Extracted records
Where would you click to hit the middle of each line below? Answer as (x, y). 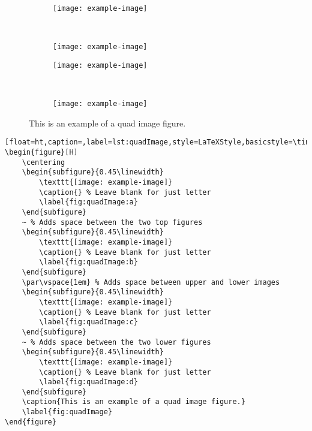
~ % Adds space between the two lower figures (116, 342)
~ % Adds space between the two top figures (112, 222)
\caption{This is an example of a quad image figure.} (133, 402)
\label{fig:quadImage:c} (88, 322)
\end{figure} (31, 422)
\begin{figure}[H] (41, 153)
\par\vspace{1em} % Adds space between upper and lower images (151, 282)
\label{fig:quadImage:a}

● The problem: Output exactly the line containing "is an example" together with every line after it, ending at the final line of the entries.

● Worked solution:
\caption{This is an example of a quad image figure.} (133, 402)
\label{fig:quadImage:c} (88, 322)
\end{figure} (31, 422)
\begin{figure}[H] (41, 153)
\par\vspace{1em} % Adds space between upper and lower images (151, 282)
\label{fig:quadImage:a}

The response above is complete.